Records from a dataset
........
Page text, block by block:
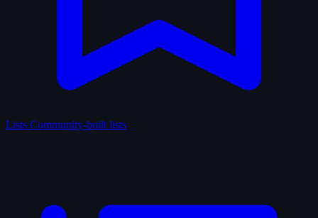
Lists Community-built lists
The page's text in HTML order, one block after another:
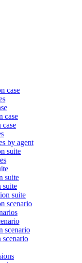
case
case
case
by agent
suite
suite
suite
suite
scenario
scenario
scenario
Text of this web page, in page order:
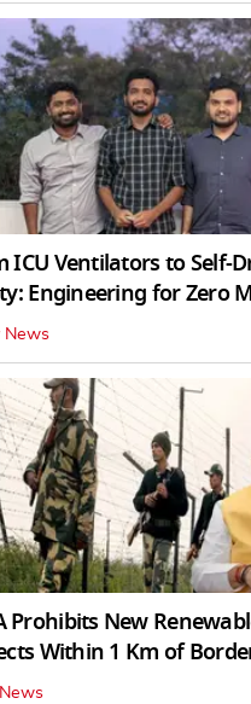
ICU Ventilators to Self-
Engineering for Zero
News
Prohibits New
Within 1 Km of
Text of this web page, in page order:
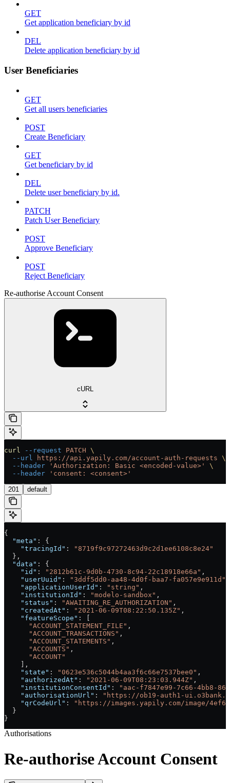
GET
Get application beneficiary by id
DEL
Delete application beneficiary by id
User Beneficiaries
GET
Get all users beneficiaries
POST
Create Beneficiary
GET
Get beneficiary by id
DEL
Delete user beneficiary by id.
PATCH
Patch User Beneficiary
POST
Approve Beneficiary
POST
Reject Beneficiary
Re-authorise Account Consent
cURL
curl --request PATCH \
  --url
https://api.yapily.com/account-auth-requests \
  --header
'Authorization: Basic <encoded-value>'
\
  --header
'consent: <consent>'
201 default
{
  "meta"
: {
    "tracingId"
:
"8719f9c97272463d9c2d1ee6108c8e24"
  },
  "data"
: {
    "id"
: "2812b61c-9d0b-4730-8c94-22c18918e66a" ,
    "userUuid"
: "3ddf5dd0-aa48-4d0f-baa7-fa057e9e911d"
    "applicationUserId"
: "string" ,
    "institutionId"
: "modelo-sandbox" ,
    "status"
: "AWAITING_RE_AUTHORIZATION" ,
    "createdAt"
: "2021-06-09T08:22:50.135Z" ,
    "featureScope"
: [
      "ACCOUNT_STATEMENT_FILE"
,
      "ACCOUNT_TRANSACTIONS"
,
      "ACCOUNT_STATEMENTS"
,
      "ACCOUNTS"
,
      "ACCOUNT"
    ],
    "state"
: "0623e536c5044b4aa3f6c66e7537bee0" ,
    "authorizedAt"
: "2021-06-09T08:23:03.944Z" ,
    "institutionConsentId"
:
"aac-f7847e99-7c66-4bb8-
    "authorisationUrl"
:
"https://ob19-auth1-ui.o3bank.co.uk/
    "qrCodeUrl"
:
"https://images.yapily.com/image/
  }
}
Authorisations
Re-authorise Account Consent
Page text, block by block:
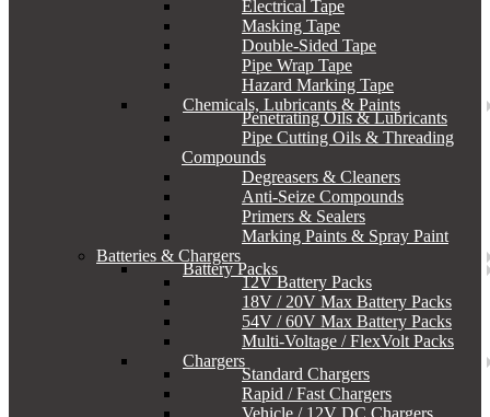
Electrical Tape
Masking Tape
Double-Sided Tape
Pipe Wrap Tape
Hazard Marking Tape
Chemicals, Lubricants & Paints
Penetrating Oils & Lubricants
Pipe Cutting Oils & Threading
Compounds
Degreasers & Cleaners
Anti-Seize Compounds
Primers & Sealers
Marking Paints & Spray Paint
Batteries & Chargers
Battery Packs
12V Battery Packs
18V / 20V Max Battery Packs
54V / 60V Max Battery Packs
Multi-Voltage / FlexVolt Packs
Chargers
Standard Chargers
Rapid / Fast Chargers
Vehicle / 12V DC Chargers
........
TASK BRIEF: The answer must contain only the lines from the one with "Batteries & Chargers" to the end of the entries above, each written out exactly.

RESULT:
Batteries & Chargers
Battery Packs
12V Battery Packs
18V / 20V Max Battery Packs
54V / 60V Max Battery Packs
Multi-Voltage / FlexVolt Packs
Chargers
Standard Chargers
Rapid / Fast Chargers
Vehicle / 12V DC Chargers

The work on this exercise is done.